Um GER zu diagnostizieren, werden häufig Werkzeuge verwendet, mit denen Sie das Vorhandensein oder Fehlen von Reflux genauer bestimmen können. Dazu gehören die Ösophagogastroduodenoskopie (EGDS), die 24-Stunden-Multifunktions-Impedanzmanometrie und andere Methoden.

Ösophagogastroduodenoskopie (EGDS) - dies ist ein Verfahren, bei dem eine visuelle Untersuchung der Speiseröhre, des Magens und des Zwölffingerdarms mit einem Endoskop durchgeführt wird. Dies ermöglicht es Ihnen, das Vorhandensein von Entzündungen und Magengeschwüren der Schleimhaut zu erkennen und den funktionellen Zustand der Organe des Verdauungssystems zu beurteilen.

24-stunden-Multifunktions-Impedanzmanometer hilft, den Druck und die Massenbewegung der Speiseröhre zu messen und das Vorhandensein und die Häufigkeit von Reflux zu bestimmen. Während dieses Verfahrens wird dem Patienten eine bestimmte Anzahl von Elektroden und Manometern auf den Körper aufgetragen, die die Daten innerhalb von 24 Stunden aufzeichnen.

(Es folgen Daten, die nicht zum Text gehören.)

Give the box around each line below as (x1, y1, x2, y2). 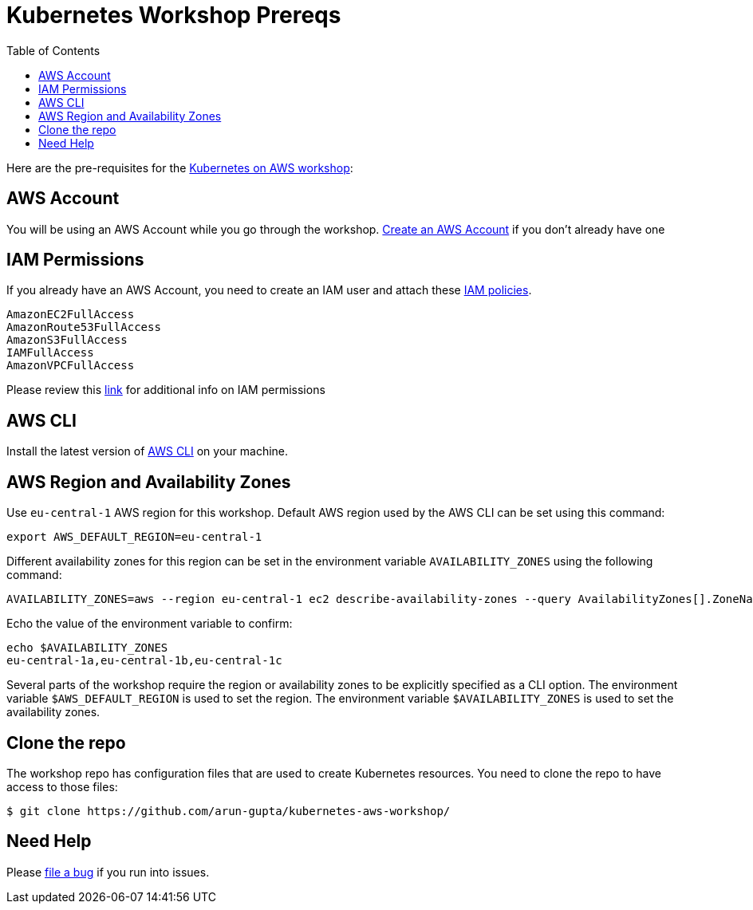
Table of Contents (6, 43, 101, 57)
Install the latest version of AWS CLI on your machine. (6, 444, 289, 459)
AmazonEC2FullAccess (6, 308, 135, 321)
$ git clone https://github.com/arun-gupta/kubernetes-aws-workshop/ (6, 804, 451, 817)
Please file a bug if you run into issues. (6, 865, 210, 879)
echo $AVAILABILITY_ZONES (6, 641, 168, 655)
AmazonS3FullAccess (6, 333, 128, 347)
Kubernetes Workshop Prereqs (6, 2, 341, 29)
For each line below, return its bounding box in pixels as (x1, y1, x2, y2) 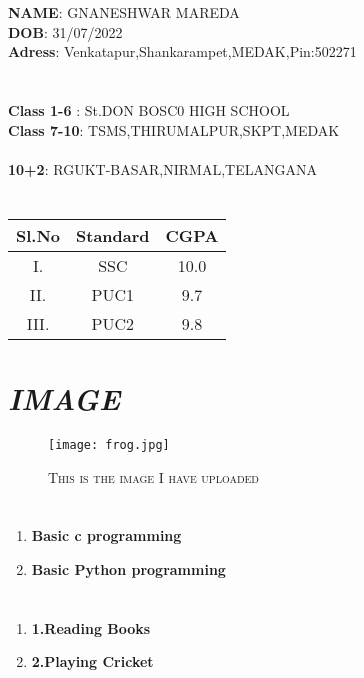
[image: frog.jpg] (48, 437, 170, 452)
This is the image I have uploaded (48, 466, 260, 487)
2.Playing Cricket (31, 651, 154, 672)
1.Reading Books (31, 617, 151, 638)
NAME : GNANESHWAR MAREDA (8, 2, 240, 23)
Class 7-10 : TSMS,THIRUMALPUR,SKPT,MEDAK (8, 119, 340, 140)
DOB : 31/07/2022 (8, 21, 123, 42)
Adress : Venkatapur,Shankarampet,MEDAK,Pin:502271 (8, 41, 357, 62)
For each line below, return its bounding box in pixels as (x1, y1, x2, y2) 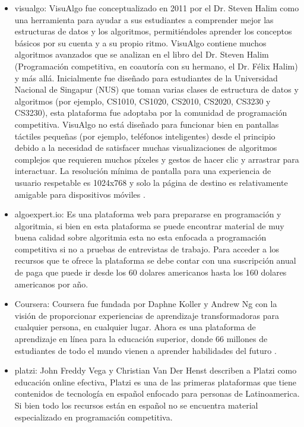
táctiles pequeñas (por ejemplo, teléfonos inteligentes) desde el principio (14, 129, 275, 142)
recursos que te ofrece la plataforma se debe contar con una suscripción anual (14, 254, 296, 267)
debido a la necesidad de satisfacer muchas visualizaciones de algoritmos (14, 141, 277, 154)
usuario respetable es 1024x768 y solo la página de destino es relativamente (14, 176, 288, 188)
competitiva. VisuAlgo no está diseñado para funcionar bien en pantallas (14, 118, 279, 130)
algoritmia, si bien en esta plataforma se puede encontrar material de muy (14, 219, 284, 232)
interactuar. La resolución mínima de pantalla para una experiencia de (14, 165, 271, 177)
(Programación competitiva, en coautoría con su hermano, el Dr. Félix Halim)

Diese Informationen helfen dem Arzt, das Vorhandensein von Reflux und seinen Eigenschaften zu bestimmen.

Andere diagnostische Methoden umfassen pH-Metrie, Röntgenuntersuchungen der Speiseröhre, Computertomographie (CT) usw.

Eine genaue Diagnose von gastroösophagealem Reflux ermöglicht es Ihnen, dem Patienten die wirksamste und individuellste Behandlung zu verschreiben und mögliche Komplikationen zu verhindern.